Online courses have been the future of education since 2012, when the three behemoths of the digital degree – Coursera, Udacity and edX – were founded. We are now in 2016, and by my estimation, that future is no closer than it was four years ago. The unfortunate reality is that brick-and-mortar institutions, especially ones as caught up in their own history as Oxford University, cannot be made “redundant,” as Brockliss argues, by the Internet.

There are two reasons for this. First, that the university experience is just that: an experience. Massive open online courses, or MOOCs as they’re known, cannot be compared. There is an insurmountable difference between the three to four-year undergraduate degree – where one is surrounded by peers and liberated from the constraints imposed the entirety of one’s life hitherto – and the process of completing online quizzes and homework at a sterile computer screen.
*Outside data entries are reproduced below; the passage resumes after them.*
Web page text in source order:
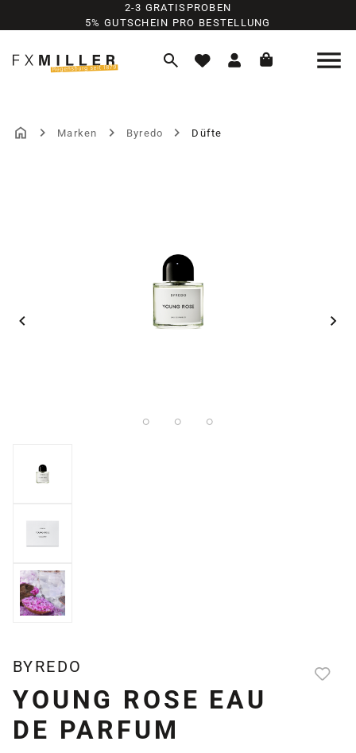
Zum Hauptinhalt springen
2-3 GRATISPROBEN
5% GUTSCHEIN PRO BESTELLUNG
Marken Byredo Düfte
BYREDO
YOUNG ROSE EAU
DE PARFUM
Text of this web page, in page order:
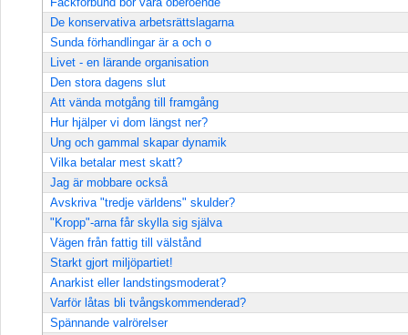
De konservativa arbetsrättslagarna
Sunda förhandlingar är a och o
Livet - en lärande organisation
Den stora dagens slut
Att vända motgång till framgång
Hur hjälper vi dom längst ner?
Ung och gammal skapar dynamik
Vilka betalar mest skatt?
Jag är mobbare också
Avskriva "tredje världens" skulder?
"Kropp"-arna får skylla sig själva
Vägen från fattig till välstånd
Starkt gjort miljöpartiet!
Anarkist eller landstingsmoderat?
Varför låtas bli tvångskommenderad?
Spännande valrörelser
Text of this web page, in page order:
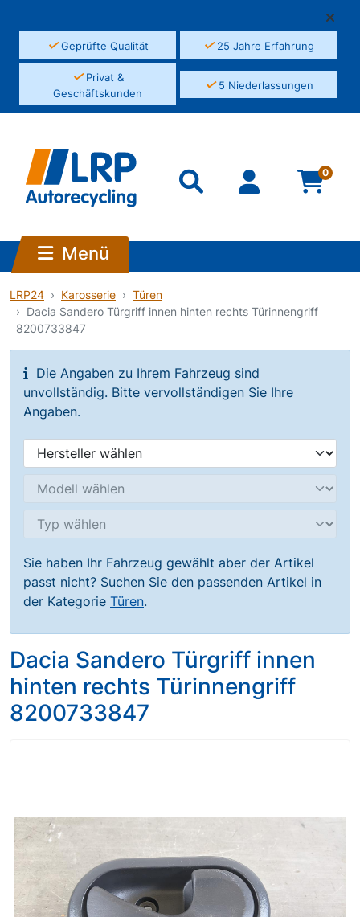
✓Geprüfte Qualität ✓25 Jahre Erfahrung
✓Privat &
Geschäftskunden
✓5 Niederlassungen
0
Menü
LRP24 Karosserie
Türen
Dacia Sandero Türgriff innen hinten rechts Türinnengriff
8200733847
Die Angaben zu Ihrem Fahrzeug sind
unvollständig. Bitte vervollständigen Sie Ihre
Angaben.
Sie haben Ihr Fahrzeug gewählt aber der Artikel
passt nicht? Suchen Sie den passenden Artikel in
der Kategorie Türen.
Dacia Sandero Türgriff innen
hinten rechts Türinnengriff
8200733847
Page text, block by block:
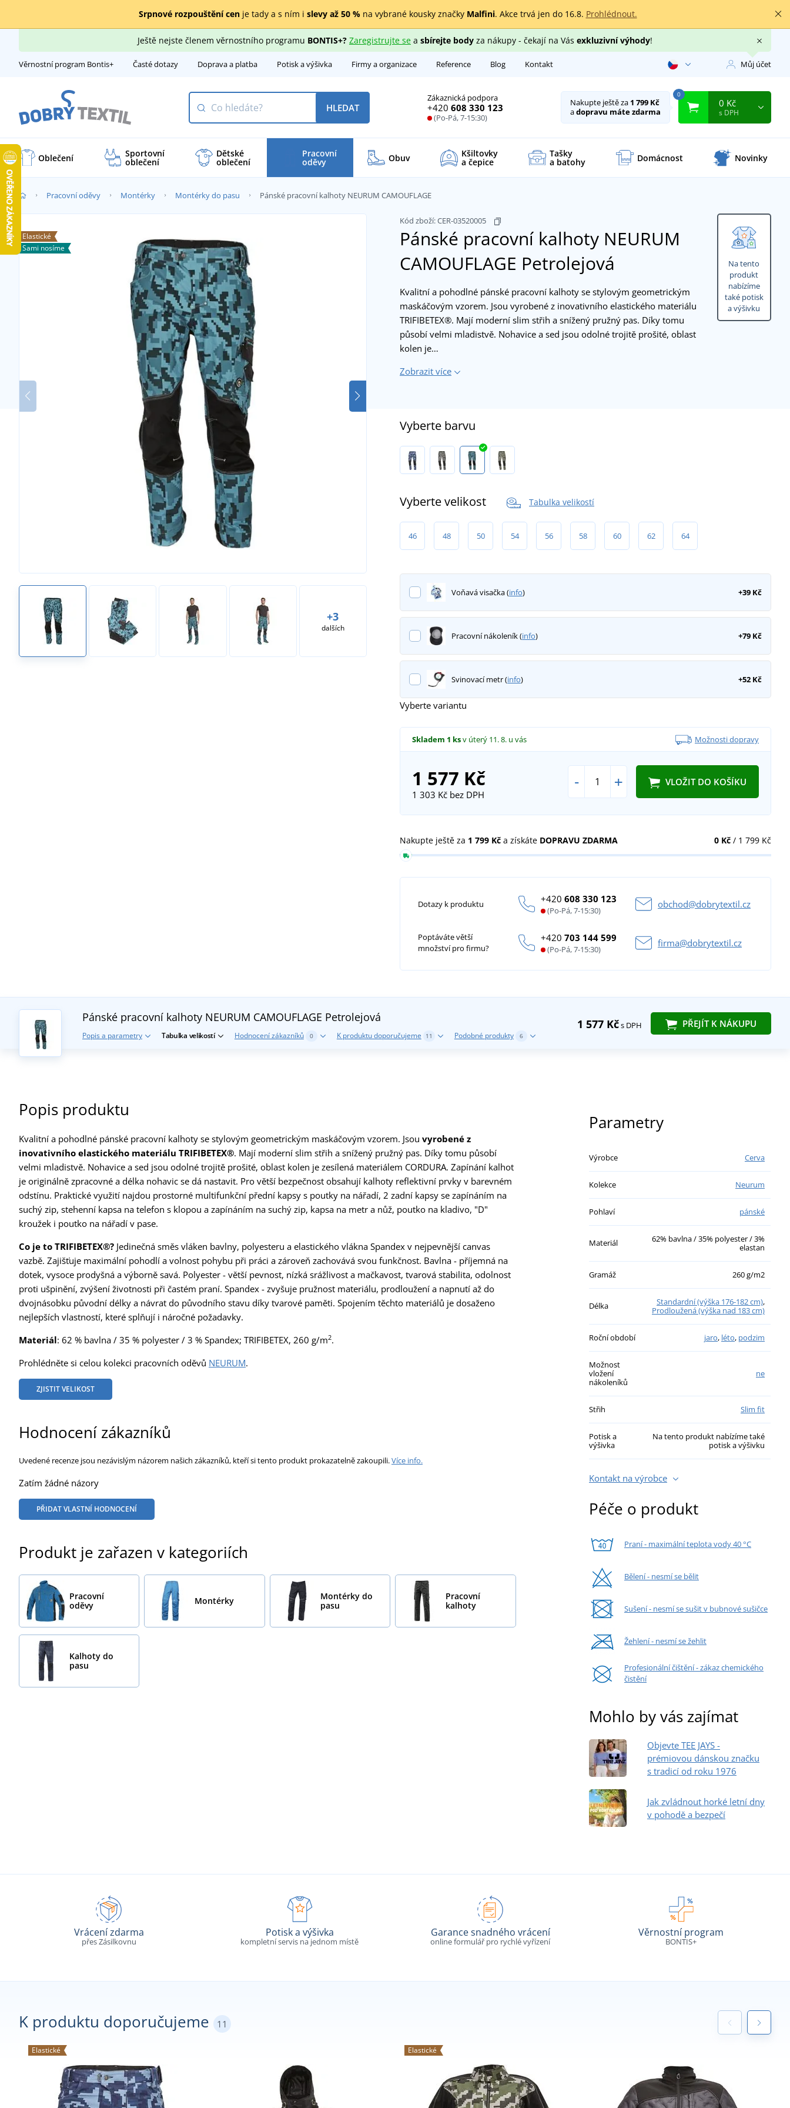
Srpnové rozpouštění cenje tady a s ním i slevy až 50 %na vybrané kousky značky Malfini. Akce trvá jen do 16.8. Prohlédnout.
Ještě nejste členem věrnostního programu BONTIS+? Zaregistrujte sea sbírejte bodyza nákupy - čekají na Vás exkluzivní výhody!
Věrnostní program Bontis+ Časté dotazy Doprava a platba Potisk a výšivka Firmy a organizace Reference Blog Kontakt Můj účet
Zákaznická podpora
+420 608 330 123
(Po-Pá, 7-15:30)
HLEDAT Nakupte ještě za 1 799 Kč
adopravu máte zdarma
0
0 Kč
s DPH
Oblečení Sportovní
oblečení
Dětské
oblečení
Pracovní
oděvy Obuv Kšiltovky
a čepice
Tašky
a batohy Domácnost Novinky
Pracovní oděvy Montérky Montérky do pasu Pánské pracovní kalhoty NEURUM CAMOUFLAGE
Na tento
produkt
nabízíme
také potisk
a výšivku
Kód zboží:CER-03520005
Pánské pracovní kalhoty NEURUM
CAMOUFLAGE Petrolejová
+3
dalších
Elastické
Sami nosíme
Kvalitní a pohodlné pánské pracovní kalhoty se stylovým geometrickým
maskáčovým vzorem. Jsou vyrobené z inovativního elastického materiálu
TRIFIBETEX®. Mají moderní slim střih a snížený pružný pas. Díky tomu
působí velmi mladistvě. Nohavice a sed jsou odolné trojitě prošité, oblast
kolen je…
Zobrazit více
Vyberte barvu
Vyberte velikost Tabulka velikostí
46 48 50 54 56 58 60 62 64
Voňavá visačka (info) +39 Kč
Pracovní nákoleník (info) +79 Kč
Svinovací metr (info) +52 Kč
Vyberte variantu
Skladem 1 ksv úterý 11. 8. u vás Možnosti dopravy
1 577 Kč
1 303 Kčbez DPH
- + VLOŽIT DO KOŠÍKU
0 Kč/ 1 799 Kč
Nakupte ještě za 1 799 Kč a získáte DOPRAVU ZDARMA
Dotazy k produktu +420608 330 123
(Po-Pá, 7-15:30)
obchod@dobrytextil.cz
Poptáváte větší
množství pro firmu?
+420703 144 599
(Po-Pá, 7-15:30)
firma@dobrytextil.cz
1 577 Kčs DPH PŘEJÍT K NÁKUPU
Pánské pracovní kalhoty NEURUM CAMOUFLAGE Petrolejová
Popis a parametry Tabulka velikostí Hodnocení zákazníků 0 K produktu doporučujeme 11 Podobné produkty 6
Popis produktu
Kvalitní a pohodlné pánské pracovní kalhoty se stylovým geometrickým maskáčovým vzorem. Jsou vyrobené z
inovativního elastického materiálu TRIFIBETEX®. Mají moderní slim střih a snížený pružný pas. Díky tomu působí
velmi mladistvě. Nohavice a sed jsou odolné trojitě prošité, oblast kolen je zesílená materiálem CORDURA. Zapínání kalhot
je originálně zpracovné a délka nohavic se dá nastavit. Pro větší bezpečnost obsahují kalhoty reflektivní prvky v barevném
odstínu. Praktické využití najdou prostorné multifunkční přední kapsy s poutky na nářadí, 2 zadní kapsy se zapínáním na
suchý zip, stehenní kapsa na telefon s klopou a zapínáním na suchý zip, kapsa na metr a nůž, poutko na kladivo, "D"
kroužek i poutko na nářadí v pase.
Co je to TRIFIBETEX®? Jedinečná směs vláken bavlny, polyesteru a elastického vlákna Spandex v nejpevnější canvas
vazbě. Zajišťuje maximální pohodlí a volnost pohybu při práci a zároveň zachovává svou funkčnost. Bavlna - příjemná na
dotek, vysoce prodyšná a výborně savá. Polyester - větší pevnost, nízká srážlivost a mačkavost, tvarová stabilita, odolnost
proti ušpinění, zvýšení životnosti při častém praní. Spandex - zvyšuje pružnost materiálu, prodloužení a napnutí až do
dvojnásobku původní délky a návrat do původního stavu díky tvarové paměti. Spojením těchto materiálů je dosaženo
nejlepších vlastností, které splňují i náročné požadavky.
Materiál: 62 % bavlna / 35 % polyester / 3 % Spandex; TRIFIBETEX, 260 g/m2.
Prohlédněte si celou kolekci pracovních oděvů NEURUM.
ZJISTIT VELIKOST
Hodnocení zákazníků
Uvedené recenze jsou nezávislým názorem našich zákazníků, kteří si tento produkt prokazatelně zakoupili.Více info.
Zatím žádné názory
PŘIDAT VLASTNÍ HODNOCENÍ
Produkt je zařazen v kategoriích
Pracovní
oděvy
Montérky
Montérky do
pasu
Pracovní
kalhoty
Kalhoty do
pasu
Parametry
Výrobce Cerva
Kolekce Neurum
Pohlaví pánské
Materiál
62% bavlna / 35% polyester / 3%
elastan
Gramáž 260 g/m2
Délka Standardní (výška 176-182 cm),
Prodloužená (výška nad 183 cm)
Roční období jaro, léto, podzim
Možnost
vložení
nákoleníků
ne
Střih Slim fit
Potisk a
výšivka
Na tento produkt nabízíme také
potisk a výšivku
Kontakt na výrobce
Péče o produkt
Praní - maximální teplota vody 40 °C
Bělení - nesmí se bělit
Sušení - nesmí se sušit v bubnové sušičce
Žehlení - nesmí se žehlit
Profesionální čištění - zákaz chemického
čistění
Mohlo by vás zajímat
Objevte TEE JAYS -
prémiovou dánskou značku
s tradicí od roku 1976
Jak zvládnout horké letní dny
v pohodě a bezpečí
Vrácení zdarma
přes Zásilkovnu
Potisk a výšivka
kompletní servis na jednom místě
Garance snadného vrácení
online formulář pro rychlé vyřízení
Věrnostní program
BONTIS+
K produktu doporučujeme 11
Elastické Elastické

Second, an institution like Oxford, steeped in a thousand years of history, tradition and privilege attracts applicants and professors for those very reasons, not only the superior quality of its existing programmes. For the same reason that alumni donate small (and not-so-small) fortunes to American universities, school students apply to Oxbridge: the brand.

Oxford would be remiss if it did not start playing catch-up in terms of providing online courses. (Harvard, MIT, Stanford and dozens of others already do.) And the digital degree has the potential to be an equalising force in the education market in the coming ten, twenty years. But it might also further stratify, as the brands of the Ivy League and Oxbridge stand firm whilst others begin to weaken.